▶ WHAT THE EXERCISE ASKS
Work out how many lines in the data hold the word "more", and reply with that number only.

▶ SUPPLIED RECORDS
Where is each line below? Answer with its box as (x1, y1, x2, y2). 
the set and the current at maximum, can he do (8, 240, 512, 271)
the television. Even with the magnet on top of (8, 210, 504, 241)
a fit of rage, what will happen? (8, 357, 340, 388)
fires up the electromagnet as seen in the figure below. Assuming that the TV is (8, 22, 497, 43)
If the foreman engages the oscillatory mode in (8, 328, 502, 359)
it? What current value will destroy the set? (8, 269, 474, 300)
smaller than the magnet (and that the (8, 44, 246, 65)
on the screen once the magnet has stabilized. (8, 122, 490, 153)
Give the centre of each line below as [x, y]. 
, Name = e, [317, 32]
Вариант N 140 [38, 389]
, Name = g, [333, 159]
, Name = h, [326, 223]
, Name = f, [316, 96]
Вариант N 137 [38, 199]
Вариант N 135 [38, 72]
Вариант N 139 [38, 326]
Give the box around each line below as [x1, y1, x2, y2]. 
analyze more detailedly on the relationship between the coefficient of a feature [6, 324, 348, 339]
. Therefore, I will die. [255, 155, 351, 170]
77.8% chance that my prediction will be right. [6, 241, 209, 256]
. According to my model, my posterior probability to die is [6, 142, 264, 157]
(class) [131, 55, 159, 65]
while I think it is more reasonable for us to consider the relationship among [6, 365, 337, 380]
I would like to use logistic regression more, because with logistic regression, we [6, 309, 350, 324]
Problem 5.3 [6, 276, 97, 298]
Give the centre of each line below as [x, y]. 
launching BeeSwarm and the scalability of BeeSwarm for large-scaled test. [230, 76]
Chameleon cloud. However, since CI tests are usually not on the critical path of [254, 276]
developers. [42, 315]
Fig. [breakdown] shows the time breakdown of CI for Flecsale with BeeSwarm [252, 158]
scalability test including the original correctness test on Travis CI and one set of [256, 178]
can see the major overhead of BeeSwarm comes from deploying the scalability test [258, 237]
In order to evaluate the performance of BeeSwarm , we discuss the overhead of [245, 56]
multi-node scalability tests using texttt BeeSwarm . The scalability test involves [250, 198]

▶ TASK RESPONSE
3